Monday, March 18, 2013

Motivating the News

How do we motivate people to attend to the news? The motivation research tells us we are goal-directed beings and real motivation requires people to:
  • need to,
  • want to,
  • or believe they should
That last one, we can try all the preaching in the world but it's hard to convince folks it's important to keep up with the news.  It is important in a democracy, but beating someone over the head won't help and there's something to be said for rational ignorance.  So that leaves out the "believe they should" side of the equation.  Schools teach that.  Civics classes teach that.  Jobs teach that.  News organizations, don't even try.  You look foolish.

That leaves us with "need to" and "want to."

The last one, "want to," comes damn close to pandering, at striving desperately for the lowest common denominator to drive online traffic and we all know which sites do this, some of them quite successfully.  It's hard to make people to want to know the basic ingredients of local journalism -- the city council, the zoning decision, etc. -- unless of course they're directly affected by someone wanting to plop a factory next to their neighborhood.  Then zoning becomes the most important thing in their lives.  Can we do a better job of covering what people want covered, of telling the stories they want to hear?  Yes.  Is that our main job?  Hell no.

Harder is convincing people need to know what we know, they need to hear this story, need to look at these data, need check out this video.  There are gimmicks, such as writing in the second person and using you a lot. Avoid it, please.  It works once, maybe twice, and then grates.

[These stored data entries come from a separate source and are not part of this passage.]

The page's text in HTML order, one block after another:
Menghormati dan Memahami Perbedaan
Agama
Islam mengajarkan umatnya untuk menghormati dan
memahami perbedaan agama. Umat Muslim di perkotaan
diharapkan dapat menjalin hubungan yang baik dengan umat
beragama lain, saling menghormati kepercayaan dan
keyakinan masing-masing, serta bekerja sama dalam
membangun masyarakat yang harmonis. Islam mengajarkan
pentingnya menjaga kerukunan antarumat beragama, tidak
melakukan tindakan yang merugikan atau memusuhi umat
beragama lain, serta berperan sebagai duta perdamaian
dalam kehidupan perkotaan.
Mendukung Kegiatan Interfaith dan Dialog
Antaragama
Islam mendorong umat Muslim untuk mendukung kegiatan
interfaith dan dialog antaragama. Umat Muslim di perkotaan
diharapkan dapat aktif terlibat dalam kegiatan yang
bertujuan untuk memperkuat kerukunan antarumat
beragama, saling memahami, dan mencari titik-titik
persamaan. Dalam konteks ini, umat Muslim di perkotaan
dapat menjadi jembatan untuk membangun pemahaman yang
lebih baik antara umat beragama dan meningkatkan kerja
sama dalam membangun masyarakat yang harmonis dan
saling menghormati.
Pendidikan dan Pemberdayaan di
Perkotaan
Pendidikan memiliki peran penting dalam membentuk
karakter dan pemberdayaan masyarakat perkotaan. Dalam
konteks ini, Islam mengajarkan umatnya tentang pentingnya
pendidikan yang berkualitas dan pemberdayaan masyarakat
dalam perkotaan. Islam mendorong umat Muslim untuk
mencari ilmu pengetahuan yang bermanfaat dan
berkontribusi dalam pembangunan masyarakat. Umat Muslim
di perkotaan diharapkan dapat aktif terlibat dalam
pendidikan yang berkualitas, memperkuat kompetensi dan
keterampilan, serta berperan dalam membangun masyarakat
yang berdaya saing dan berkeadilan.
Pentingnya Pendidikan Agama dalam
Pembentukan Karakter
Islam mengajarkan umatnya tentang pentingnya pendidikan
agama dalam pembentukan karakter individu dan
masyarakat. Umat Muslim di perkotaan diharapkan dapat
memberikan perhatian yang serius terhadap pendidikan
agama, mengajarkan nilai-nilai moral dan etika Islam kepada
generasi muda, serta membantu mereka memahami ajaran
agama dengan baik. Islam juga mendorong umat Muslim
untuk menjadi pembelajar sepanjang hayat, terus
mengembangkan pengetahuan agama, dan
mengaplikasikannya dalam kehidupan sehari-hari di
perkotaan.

To me, we've got to come up with new and refreshing ways to convince people they need to know what we know.  We do a lousy job of making important stuff interesting, especially at the local level, in which any story that can be dull seems to be specifically tailored to be as dull as possible.  No sparkle, no wit, no clever turn of phrase.  Some stories, as they say, tell themselves.  Damn few do, though, but we write or tell them as if they do.  That's a mistake, something we've got to fix.